上世纪七十年代,我们读小学四年级那年,校办算盘厂因学工学农、轰轰烈烈建起,当时看到高中的同学参加算盘厂劳动,真是羡慕至极;到了读五年级那年,它又因运营亏损、草草了事关闭。这个厂房是从因经营不善关闭的校办养猪场改造过来的,这些特定时代的产物,都以悲剧性的结局收场。多年后,我大学毕业,回到母校任教,这个闲废的旧厂房又改造成为教师的厨房。
算盘厂是一栋简易的小矮房,机台搬走后,剩下的那些算盘珠、小竹竿、木头框架等半成品,被学生哄抢瓜分做玩具后,我们就在这空厂房玩耍、闹腾,参加了校武术队后,又在这里施展拳脚、练武功:扎马步、翻跟斗、劈腿、弯腰、倒立,为了练就“飞檐走壁”之功,还爬窗上梁。在一次爬屋梁时,有一同学不慎摔下来,还好就崴了手。之后,我们便把游玩场所转移到厂房旁边一个宽高约一米五、长约三米,原是用来浸泡制造算盘的木料,废弃后干涸的小池子,每天中午或下午第二节课后,我们不约而同地汇集到这个独属我们的游玩空间,纵身跳进池里,度过一段我们特称为“算盘厂”的欢天喜地的童年时光。
同学赵是教师子女,住校,近水楼台先得月,每天中午他总是第一个到,然后开讲他曾经随父到香港探亲的经历和所见所闻:两层的公共汽车、画线的大街、楼内自动升降的电梯、一斤重的香蕉、虾姑,新鲜又稀奇,我们听得云里雾里。他也常带些香港亲戚寄来各种的零食与我们分享,还送了一张他与香港堂兄妹的合照和一把水果叉刀给我。前些年,我把那张珍藏完好的合照完璧归赵,他惊喜万分,又美美回忆起四十年前的香港之旅;那天,我们几个发小还一起回忆了“算盘厂”的种种趣事。
香港零食的包装精美、古里古怪的巧克力名字,让人好奇、垂涎三尺。而我们或是从家里偷些米换成馍馍、姜母糖之类,或是从家里拿些蕃薯米,或是买一二分的“石螺”,与香港的零食相比真是天壤之别,但我们总是兴高采烈地说“没酒,糟也好”,然后津津有味地吃起来。
我们时常用扑克牌算24点、弹柿子等游戏来分享零食。有一段时间我们用互猜《水浒》中一百零将的排名和外号来分享零食。

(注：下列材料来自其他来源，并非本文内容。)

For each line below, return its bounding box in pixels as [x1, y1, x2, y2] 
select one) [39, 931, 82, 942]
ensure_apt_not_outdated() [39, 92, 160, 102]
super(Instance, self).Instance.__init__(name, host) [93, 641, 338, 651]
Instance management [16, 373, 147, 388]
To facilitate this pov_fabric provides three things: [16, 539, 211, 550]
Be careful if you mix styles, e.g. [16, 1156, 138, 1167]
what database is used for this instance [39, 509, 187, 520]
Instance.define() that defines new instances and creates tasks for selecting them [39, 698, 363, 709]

那时因伟人说“《水浒》这部书,好就好在投降。做反面教材,使人民都知道投降派”,于是全国掀起批《水浒》的浪潮。出于好奇,我们轮着看了一本发黄破旧的《水浒》,尽管许多繁体字、文言文看不懂,但不影响我们对故事情节、人物形象的了解,并以记住一百零将的姓名、星座、排位和外号来炫耀,常常进行互猜互考的游戏。景阳岗打虎的武松、倒拔垂杨柳的鲁智深、使一双板斧的李逵这些英雄好汉的形象至今铭记于心,但那时年幼的童心更好奇于天速星“神行太保”戴宗、地贼星“鼓上蚤”时迁这些功走偏门的梁山好汉,幻想着有朝一日也能练就日行千里、飞檐走壁之功。
吃着零食,一边用自行车链子、子弹壳、车内胎、铁丝做火柴枪,用竹子做水枪,用铁丝、橡皮筋做弹弓打鸟,还一边不断地闲扯八卦着。

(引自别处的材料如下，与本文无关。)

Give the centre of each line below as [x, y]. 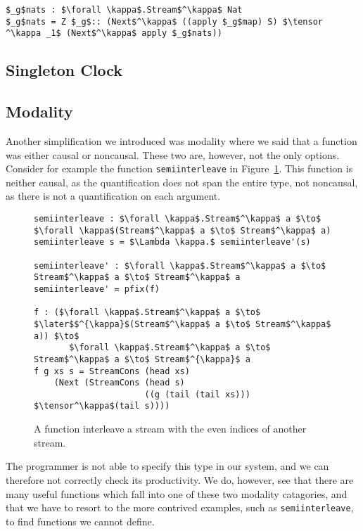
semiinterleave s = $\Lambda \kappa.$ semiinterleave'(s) [172, 242]
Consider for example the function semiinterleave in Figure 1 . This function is [179, 168]
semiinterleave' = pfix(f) [97, 289]
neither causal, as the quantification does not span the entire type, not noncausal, [182, 182]
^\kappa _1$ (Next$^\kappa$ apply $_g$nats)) [114, 33]
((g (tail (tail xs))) [197, 394]
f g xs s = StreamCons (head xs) [112, 371]
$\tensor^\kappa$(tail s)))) [102, 406]

给班上的同学取绰号,是我们的一大乐趣。男同学取“八戒嘴”“小白脸”“女人相”“大平头”,女同学则取“大脸婆”“三角眼”“麻雀嘴”等;如果是地主或右派的子女,就叫“地主仔”“地主婆”;还特别喜欢用一百零将的外号,男同学叫“两头蛇”“病大虫”“鬼脸儿”,女同学叫“母大虫”“母夜叉”等。而我们则给自己冠以《水浒》梁山好汉中“五虎将”“八骠骑”的美名。

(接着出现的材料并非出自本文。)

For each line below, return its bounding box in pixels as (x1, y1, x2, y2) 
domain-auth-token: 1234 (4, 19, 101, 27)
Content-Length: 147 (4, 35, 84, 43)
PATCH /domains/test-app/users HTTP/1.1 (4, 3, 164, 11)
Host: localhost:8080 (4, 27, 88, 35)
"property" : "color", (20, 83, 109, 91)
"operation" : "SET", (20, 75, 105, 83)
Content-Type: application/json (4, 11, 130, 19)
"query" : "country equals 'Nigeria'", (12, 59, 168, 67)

小小的年龄也讲究“男女授受不清”,在桌上划“三八线”,用手肘撞越线的女同学。对女同学的友好言行,不仅被取笑、攻击,还要冠以想“老婆症”的恶名。有一男同学因没对同桌同学“拳脚相加”,至今还以怜香惜玉的“典范”成为我们调侃的话资。那时我的同桌是个县里下放的右派女儿,自然是胆小乖巧,让人无从下手,由此我也承受男同学的数番攻击,无奈之下,有一次故意找茬,装模作样地打了那女同学一巴掌,从此,也就牛逼哄哄地扬眉吐气了。这是我一生中唯一一次动手、而且打的是女同学。数年后,她携夫回鼎,我们同学小聚,席间有人抖出我的这一历史“罪桩”,要我认真自罚三杯;但有人隔岸观火、不嫌事大,还要我深刻反省再喝三杯;至此有人还起哄、不依不饶地要我保证从此金盆洗手、怜香惜玉,又再喝了三杯后方才罢休。可谓是“一失手成千古恨”。
春天,我们相约从这里出发,去摘 “吊奶(野草莓)”,采藕花吃花心的甜蜜水,摘酸溜溜的李、奈、梅子,紧皱着眉头吃,拔狗尾巴草做小兔子、做草帽;夏天,我们相约去游泳、抓鱼、抓蟋蟀、用蜘蛛丝粘在竹杆上抓知了,晚上去抓萤火虫,还顺手牵羊偷个南瓜回来打牙祭;秋天,我们相约去采“红树子”“乌饭子”“草鞋巴(金英子)”,挖蕃薯,用蕃薯叶茎做耳环、项链;有一次,我们爬上高高的龙马山,越过好几个山岗到南山里摘“南山柿”,温熟后,甜甜的、糯糯的,真好吃。
长大后知道,“南山柿”和“前岐的四季柚”“山前的芋头”“麻坑里的甘蔗”是福鼎四大特色农产品名小吃,让我们引以为傲。金秋时节,“南山柿”上市,每每遇见,都要买几个,美美地品尝那永难忘却的家乡的味道,细细地回味单纯无忧的儿时光阴,还那永难忘怀的童趣。